### Your assignment
From the records that follow, return exactly the lines beginning at the one that contains "# Define nodes" and ending at the one that contains "Se define en (23, 73)", pictures left out.
:::
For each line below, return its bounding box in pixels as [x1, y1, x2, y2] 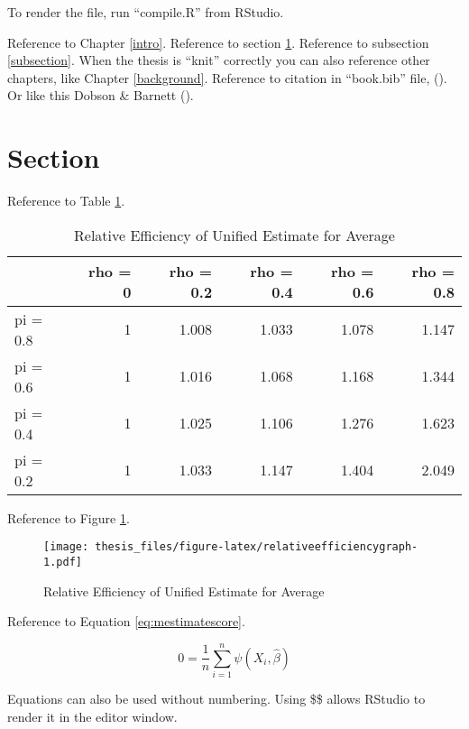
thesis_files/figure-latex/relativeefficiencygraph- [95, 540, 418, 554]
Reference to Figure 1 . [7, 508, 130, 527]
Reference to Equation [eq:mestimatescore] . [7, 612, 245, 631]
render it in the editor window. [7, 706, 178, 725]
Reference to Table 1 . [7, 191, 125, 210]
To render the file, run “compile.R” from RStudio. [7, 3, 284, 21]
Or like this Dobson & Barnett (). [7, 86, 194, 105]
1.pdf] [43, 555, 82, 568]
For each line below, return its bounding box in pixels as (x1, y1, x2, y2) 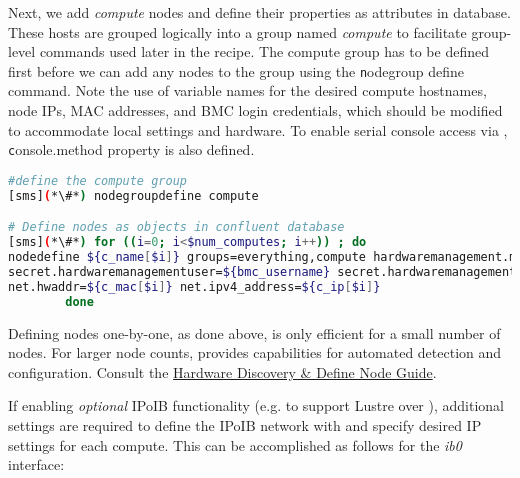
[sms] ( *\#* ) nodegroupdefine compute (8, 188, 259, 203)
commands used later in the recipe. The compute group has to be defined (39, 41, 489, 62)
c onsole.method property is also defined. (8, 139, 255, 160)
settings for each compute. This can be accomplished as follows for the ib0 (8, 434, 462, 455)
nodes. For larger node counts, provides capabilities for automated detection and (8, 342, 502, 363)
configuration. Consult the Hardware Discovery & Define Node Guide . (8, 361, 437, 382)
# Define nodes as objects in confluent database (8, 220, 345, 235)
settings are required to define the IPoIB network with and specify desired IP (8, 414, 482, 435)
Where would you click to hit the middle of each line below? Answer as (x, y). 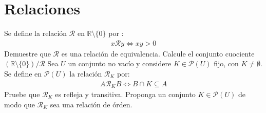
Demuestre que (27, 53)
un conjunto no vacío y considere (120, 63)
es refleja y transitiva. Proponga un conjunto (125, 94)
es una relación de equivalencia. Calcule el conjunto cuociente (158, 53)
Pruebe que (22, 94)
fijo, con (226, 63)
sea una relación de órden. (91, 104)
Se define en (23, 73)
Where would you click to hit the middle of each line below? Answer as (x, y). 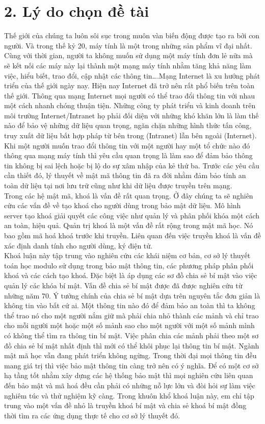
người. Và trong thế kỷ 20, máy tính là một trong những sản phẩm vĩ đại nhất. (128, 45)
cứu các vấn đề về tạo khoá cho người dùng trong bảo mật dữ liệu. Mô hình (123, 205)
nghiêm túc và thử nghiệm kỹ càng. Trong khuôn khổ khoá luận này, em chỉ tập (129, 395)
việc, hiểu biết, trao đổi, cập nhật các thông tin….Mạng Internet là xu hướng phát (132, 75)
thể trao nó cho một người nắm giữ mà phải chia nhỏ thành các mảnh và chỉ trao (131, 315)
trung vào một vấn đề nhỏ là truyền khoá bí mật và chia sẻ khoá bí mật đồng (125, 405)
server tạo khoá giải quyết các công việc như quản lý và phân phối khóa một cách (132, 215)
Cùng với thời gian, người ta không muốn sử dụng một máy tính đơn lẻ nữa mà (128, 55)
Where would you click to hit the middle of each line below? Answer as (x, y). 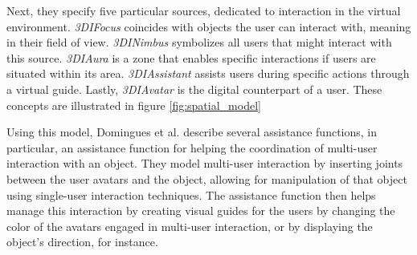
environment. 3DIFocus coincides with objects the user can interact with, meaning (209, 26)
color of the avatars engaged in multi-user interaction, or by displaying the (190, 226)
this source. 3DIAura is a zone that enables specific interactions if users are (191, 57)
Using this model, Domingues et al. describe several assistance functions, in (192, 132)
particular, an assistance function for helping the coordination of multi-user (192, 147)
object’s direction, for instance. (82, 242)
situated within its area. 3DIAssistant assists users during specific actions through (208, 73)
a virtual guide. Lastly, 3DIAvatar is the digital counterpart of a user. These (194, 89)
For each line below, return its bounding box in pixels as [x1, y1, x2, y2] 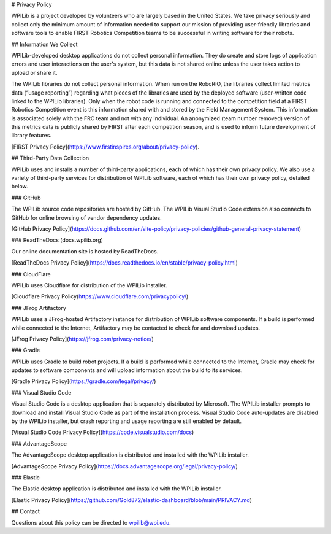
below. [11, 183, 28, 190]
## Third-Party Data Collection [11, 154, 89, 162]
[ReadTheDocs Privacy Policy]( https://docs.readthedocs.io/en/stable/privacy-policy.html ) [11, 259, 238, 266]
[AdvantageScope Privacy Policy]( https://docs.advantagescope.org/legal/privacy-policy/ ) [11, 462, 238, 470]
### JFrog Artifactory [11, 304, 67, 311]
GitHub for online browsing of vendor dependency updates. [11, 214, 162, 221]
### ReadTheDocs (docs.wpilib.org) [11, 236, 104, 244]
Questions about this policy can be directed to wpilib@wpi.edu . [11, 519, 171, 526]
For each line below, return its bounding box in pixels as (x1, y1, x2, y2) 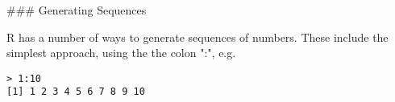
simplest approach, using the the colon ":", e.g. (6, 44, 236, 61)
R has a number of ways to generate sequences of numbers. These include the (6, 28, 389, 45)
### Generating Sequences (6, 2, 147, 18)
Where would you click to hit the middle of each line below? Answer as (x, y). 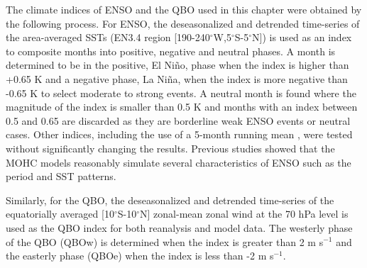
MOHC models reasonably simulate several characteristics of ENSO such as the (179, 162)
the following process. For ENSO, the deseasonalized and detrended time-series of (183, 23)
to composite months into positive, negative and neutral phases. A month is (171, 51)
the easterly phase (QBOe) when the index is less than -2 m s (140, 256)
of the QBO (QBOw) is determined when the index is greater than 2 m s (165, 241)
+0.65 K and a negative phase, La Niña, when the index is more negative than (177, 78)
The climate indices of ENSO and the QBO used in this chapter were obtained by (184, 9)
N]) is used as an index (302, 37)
:::
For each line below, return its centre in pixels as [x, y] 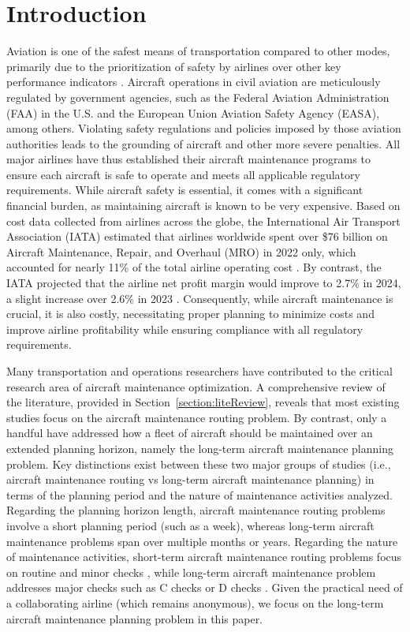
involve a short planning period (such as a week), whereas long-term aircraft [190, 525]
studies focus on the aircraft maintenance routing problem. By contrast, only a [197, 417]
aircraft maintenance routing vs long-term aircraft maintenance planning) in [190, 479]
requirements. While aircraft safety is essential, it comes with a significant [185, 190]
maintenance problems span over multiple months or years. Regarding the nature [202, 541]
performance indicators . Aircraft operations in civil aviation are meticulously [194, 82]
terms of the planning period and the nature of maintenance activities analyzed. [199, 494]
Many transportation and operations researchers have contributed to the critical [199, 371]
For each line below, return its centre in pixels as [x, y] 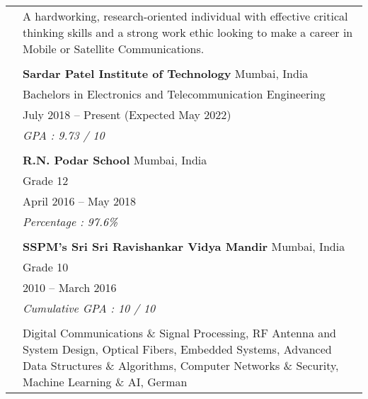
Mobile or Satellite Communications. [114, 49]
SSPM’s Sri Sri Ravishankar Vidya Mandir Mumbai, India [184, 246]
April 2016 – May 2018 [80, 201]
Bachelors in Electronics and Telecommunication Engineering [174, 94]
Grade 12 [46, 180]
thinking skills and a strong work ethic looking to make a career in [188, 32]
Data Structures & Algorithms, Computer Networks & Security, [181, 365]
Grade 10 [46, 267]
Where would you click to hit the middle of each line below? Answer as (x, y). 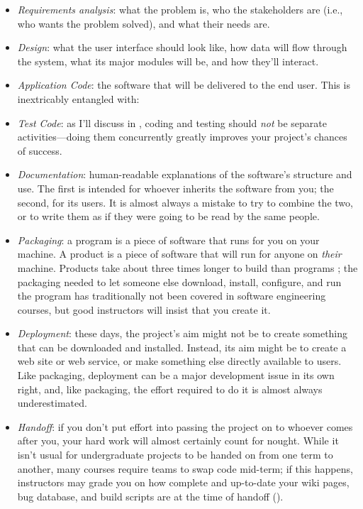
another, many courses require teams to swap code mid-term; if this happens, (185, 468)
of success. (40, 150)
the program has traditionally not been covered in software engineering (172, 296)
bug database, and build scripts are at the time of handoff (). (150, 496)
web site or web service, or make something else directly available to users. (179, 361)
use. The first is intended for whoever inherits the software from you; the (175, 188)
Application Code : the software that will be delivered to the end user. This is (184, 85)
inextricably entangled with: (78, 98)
:::
### Task response
# Define nodes as objects in confluent database (8, 220, 345, 235)
settings are required to define the IPoIB network with and specify desired IP (8, 414, 482, 435)
Where would you click to hit the middle of each line below? Answer as (x, y). 
Demuestre que (27, 53)
un conjunto no vacío y considere (120, 63)
es refleja y transitiva. Proponga un conjunto (125, 94)
es una relación de equivalencia. Calcule el conjunto cuociente (158, 53)
Pruebe que (22, 94)
fijo, con (226, 63)
sea una relación de órden. (91, 104)
Se define en (23, 73)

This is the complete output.